- Task to carry out: Start at the line in the entries below that contains "Like any other", stop at the line that contains "rather than a", and output exactly the lines in that span, both ends included.

- Entries provided:
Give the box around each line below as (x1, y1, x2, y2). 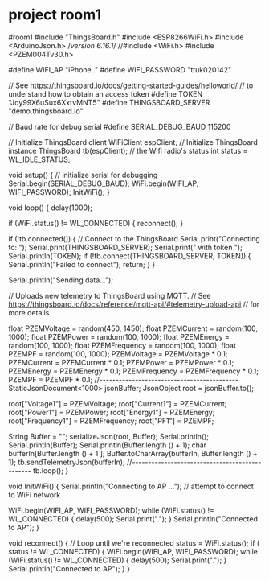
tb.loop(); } (33, 465, 69, 476)
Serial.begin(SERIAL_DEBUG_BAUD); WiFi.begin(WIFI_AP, (8, 179, 199, 188)
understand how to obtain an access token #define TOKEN (8, 89, 203, 98)
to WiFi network (8, 489, 61, 500)
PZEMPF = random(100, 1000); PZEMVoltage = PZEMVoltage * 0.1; (8, 348, 228, 359)
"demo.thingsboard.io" (8, 106, 84, 116)
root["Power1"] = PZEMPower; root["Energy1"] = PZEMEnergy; (8, 407, 215, 417)
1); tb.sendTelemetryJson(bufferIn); (8, 457, 126, 467)
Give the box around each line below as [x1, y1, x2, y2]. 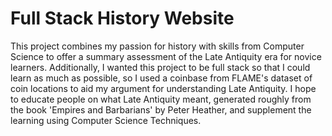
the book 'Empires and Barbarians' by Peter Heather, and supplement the [10, 103, 312, 116]
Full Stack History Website [10, 7, 235, 30]
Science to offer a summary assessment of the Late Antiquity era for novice [10, 50, 322, 62]
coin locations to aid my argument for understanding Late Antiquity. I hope [10, 82, 317, 94]
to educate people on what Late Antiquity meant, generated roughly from [10, 93, 312, 105]
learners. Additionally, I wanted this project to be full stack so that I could [10, 61, 311, 73]
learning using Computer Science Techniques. [10, 114, 202, 126]
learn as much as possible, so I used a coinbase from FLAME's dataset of [10, 72, 313, 84]
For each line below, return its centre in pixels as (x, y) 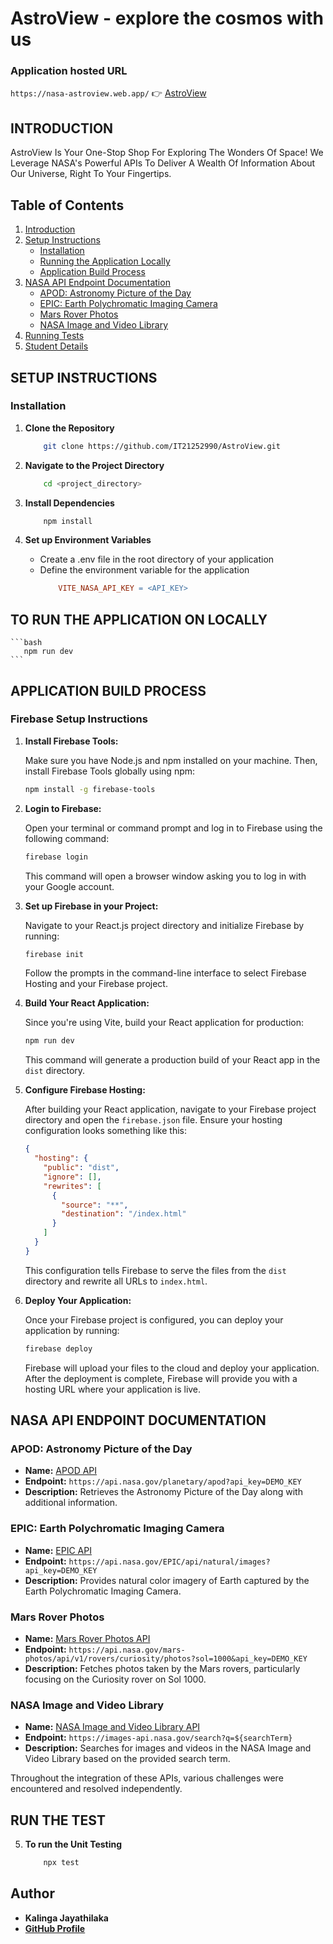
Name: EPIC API (58, 1550)
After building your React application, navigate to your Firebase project (170, 1109)
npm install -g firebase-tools (90, 789)
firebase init (54, 954)
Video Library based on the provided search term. (127, 1759)
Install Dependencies (69, 503)
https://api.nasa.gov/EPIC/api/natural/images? (169, 1562)
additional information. (71, 1503)
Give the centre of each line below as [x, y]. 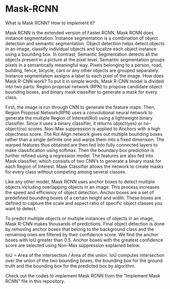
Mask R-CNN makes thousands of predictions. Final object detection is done [85, 224]
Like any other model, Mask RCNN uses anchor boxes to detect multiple [80, 182]
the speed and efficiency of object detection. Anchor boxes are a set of [80, 192]
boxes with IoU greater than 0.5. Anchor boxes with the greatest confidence [84, 240]
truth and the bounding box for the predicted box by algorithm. [70, 266]
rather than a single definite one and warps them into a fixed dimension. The [85, 139]
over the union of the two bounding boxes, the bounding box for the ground [84, 260]
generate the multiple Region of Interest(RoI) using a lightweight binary [79, 118]
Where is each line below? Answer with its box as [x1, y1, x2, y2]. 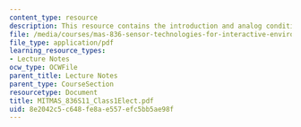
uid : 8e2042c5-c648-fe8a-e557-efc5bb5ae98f [9, 105, 175, 114]
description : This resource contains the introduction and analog [9, 21, 262, 30]
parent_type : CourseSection [9, 80, 115, 89]
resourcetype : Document [9, 88, 99, 97]
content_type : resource [9, 13, 99, 22]
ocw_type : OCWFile [9, 63, 78, 72]
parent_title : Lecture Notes [9, 72, 118, 80]
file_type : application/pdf [9, 38, 115, 47]
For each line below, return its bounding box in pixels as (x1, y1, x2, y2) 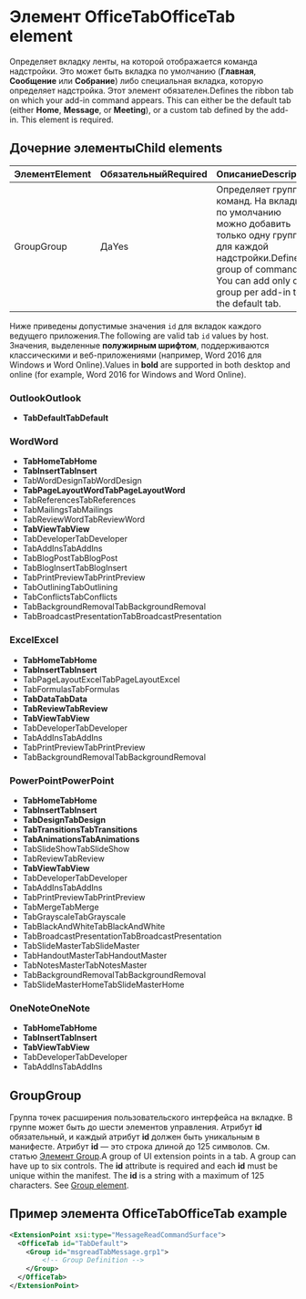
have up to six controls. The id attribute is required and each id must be (9, 1160, 278, 1171)
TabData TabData (22, 693, 88, 704)
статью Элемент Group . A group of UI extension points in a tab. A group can (9, 1151, 297, 1162)
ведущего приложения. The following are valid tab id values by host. (9, 330, 269, 341)
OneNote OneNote (9, 1002, 91, 1014)
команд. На (216, 194, 267, 207)
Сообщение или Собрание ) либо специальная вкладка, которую (9, 75, 264, 86)
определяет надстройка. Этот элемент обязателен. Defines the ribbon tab (9, 85, 294, 96)
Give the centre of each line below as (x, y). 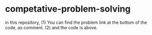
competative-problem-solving (68, 9)
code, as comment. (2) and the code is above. (51, 27)
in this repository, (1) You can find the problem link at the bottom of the (76, 22)
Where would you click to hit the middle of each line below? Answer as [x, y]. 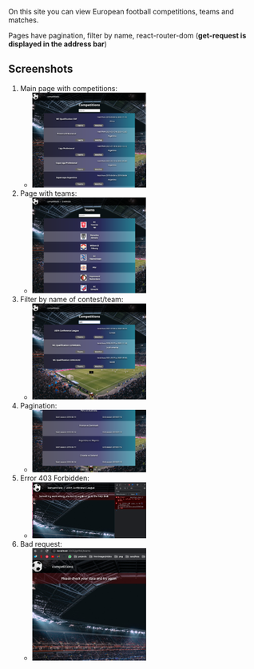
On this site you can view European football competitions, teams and [121, 12]
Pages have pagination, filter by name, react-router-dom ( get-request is [127, 36]
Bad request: [41, 544]
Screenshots [41, 69]
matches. [24, 20]
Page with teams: [48, 193]
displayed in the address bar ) [58, 44]
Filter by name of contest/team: [71, 299]
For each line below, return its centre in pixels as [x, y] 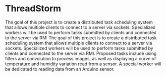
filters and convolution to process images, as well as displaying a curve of [81, 58]
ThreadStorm [33, 9]
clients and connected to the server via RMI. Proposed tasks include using [81, 53]
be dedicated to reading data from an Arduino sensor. [60, 69]
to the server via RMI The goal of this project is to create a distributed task [81, 38]
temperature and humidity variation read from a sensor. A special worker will [83, 64]
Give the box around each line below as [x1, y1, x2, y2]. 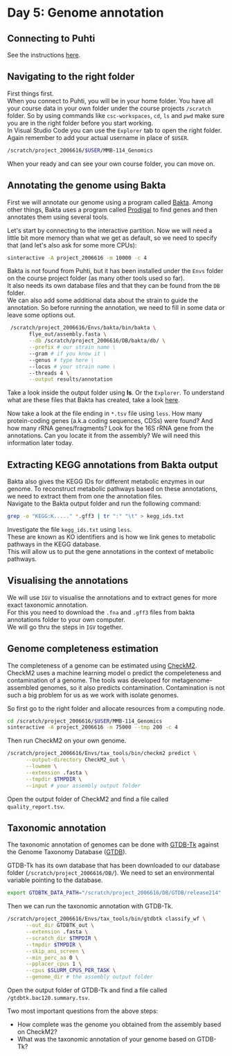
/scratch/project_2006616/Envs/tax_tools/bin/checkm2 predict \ [7, 750, 197, 757]
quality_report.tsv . [7, 802, 65, 811]
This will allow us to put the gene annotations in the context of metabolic [7, 547, 215, 555]
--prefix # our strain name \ [28, 344, 116, 351]
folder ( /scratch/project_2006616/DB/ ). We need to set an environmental [7, 869, 215, 877]
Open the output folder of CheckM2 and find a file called [7, 795, 169, 803]
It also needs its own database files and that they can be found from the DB [7, 282, 220, 290]
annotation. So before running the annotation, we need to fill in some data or [7, 304, 225, 312]
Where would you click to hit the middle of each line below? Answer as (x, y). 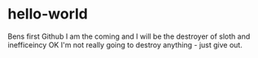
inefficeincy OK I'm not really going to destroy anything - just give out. (125, 44)
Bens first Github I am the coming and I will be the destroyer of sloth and (129, 36)
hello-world (48, 14)
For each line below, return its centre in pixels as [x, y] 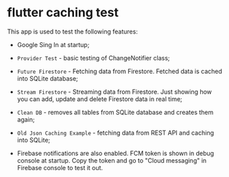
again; [26, 119]
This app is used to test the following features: [73, 31]
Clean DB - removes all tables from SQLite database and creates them [115, 112]
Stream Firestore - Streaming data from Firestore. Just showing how [114, 92]
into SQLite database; [48, 78]
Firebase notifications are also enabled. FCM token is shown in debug [116, 153]
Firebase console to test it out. [60, 167]
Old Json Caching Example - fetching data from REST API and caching [116, 133]
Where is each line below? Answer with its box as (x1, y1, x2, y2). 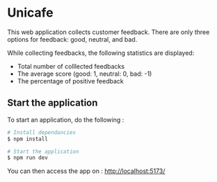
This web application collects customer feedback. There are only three (7, 28, 210, 36)
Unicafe (7, 5, 54, 21)
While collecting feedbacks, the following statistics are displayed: (7, 49, 195, 57)
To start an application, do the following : (7, 115, 124, 124)
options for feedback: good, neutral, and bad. (7, 35, 138, 43)
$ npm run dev (7, 154, 49, 161)
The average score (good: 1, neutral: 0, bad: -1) (17, 69, 152, 78)
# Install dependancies (7, 129, 77, 136)
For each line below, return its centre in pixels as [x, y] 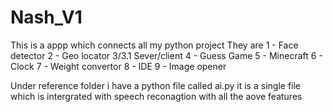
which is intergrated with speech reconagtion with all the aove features [156, 96]
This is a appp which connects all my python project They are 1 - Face [154, 45]
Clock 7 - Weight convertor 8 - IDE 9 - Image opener [118, 66]
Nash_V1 [46, 17]
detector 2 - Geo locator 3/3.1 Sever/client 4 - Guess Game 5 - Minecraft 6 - [166, 55]
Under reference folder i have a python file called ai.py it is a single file [156, 85]
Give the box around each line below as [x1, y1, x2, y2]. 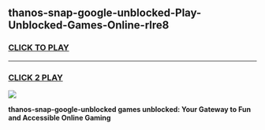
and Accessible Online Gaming [8, 113, 111, 122]
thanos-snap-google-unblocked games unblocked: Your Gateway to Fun [8, 104, 251, 113]
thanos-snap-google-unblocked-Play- [8, 6, 202, 20]
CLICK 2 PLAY [8, 72, 63, 83]
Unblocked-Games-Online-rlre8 [8, 19, 170, 32]
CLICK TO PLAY [8, 43, 69, 54]
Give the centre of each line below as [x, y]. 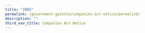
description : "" [21, 18]
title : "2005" [19, 9]
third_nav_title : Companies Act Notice [45, 23]
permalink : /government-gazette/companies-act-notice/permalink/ [72, 14]
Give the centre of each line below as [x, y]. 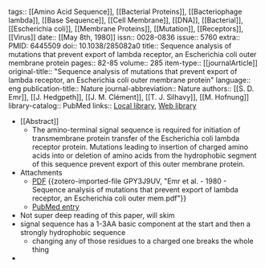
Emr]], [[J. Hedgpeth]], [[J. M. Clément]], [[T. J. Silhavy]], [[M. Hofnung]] [129, 97]
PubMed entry [56, 207]
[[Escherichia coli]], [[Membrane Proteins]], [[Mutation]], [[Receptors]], [126, 29]
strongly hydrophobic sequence [73, 232]
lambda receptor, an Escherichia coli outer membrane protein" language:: [130, 80]
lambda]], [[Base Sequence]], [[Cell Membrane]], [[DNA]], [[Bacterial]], [126, 20]
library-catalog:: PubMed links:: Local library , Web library [102, 105]
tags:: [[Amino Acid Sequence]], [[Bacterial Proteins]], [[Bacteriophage [125, 12]
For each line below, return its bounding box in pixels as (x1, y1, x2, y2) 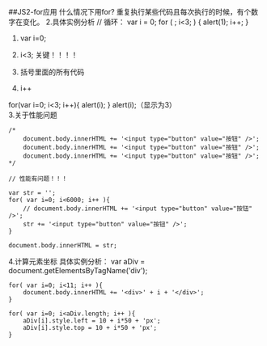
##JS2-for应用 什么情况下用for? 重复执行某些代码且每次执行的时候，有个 (8, 7, 252, 16)
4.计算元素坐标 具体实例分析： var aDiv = (8, 257, 146, 266)
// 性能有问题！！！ (8, 175, 68, 183)
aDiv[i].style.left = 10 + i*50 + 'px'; (23, 317, 161, 325)
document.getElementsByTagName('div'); (8, 266, 148, 275)
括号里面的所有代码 (19, 67, 85, 77)
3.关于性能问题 (8, 110, 58, 120)
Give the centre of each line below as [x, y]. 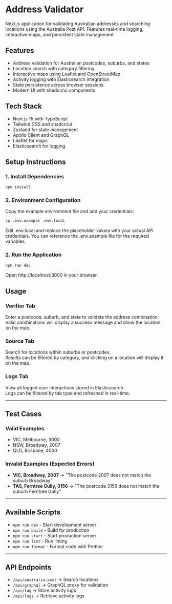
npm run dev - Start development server [55, 525]
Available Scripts [33, 513]
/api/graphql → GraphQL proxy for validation [60, 585]
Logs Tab [17, 377]
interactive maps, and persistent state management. [60, 34]
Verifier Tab [20, 306]
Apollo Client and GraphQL [41, 135]
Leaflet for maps [30, 140]

- Task output:
Like any other model, Mask RCNN uses anchor boxes to detect multiple [80, 182]
the speed and efficiency of object detection. Anchor boxes are a set of [80, 192]
boxes with IoU greater than 0.5. Anchor boxes with the greatest confidence [84, 240]
truth and the bounding box for the predicted box by algorithm. [70, 266]
rather than a single definite one and warps them into a fixed dimension. The [85, 139]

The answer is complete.